> AVAILABLE DATA
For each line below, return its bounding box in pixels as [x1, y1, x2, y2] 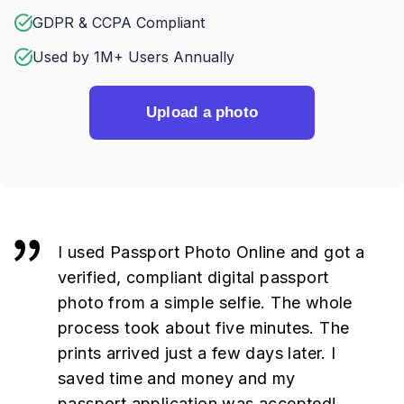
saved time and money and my [58, 369, 296, 388]
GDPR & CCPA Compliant [32, 14, 205, 32]
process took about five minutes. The [58, 318, 350, 337]
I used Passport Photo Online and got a [58, 243, 365, 262]
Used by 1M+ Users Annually [32, 48, 234, 66]
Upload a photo [146, 104, 258, 121]
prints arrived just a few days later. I [58, 344, 336, 363]
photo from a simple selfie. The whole [58, 293, 353, 312]
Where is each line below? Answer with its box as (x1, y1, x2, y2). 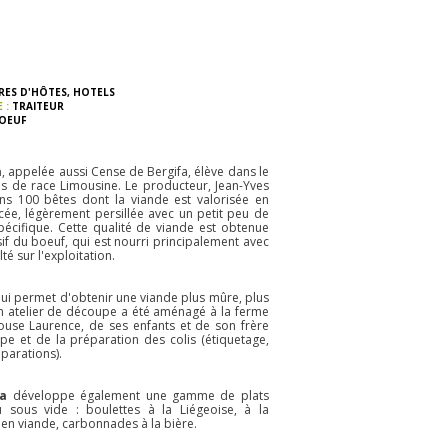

> REQUIRED ACTION
Set down only the lines from the one with "prints arrived just" through the end of the entries, exactly as they appear, leaving out each picture.

> SOLUTION TO THIS PROBLEM
prints arrived just a few days later. I [58, 344, 336, 363]
photo from a simple selfie. The whole [58, 293, 353, 312]
Where is each line below? Answer with its box as (x1, y1, x2, y2). 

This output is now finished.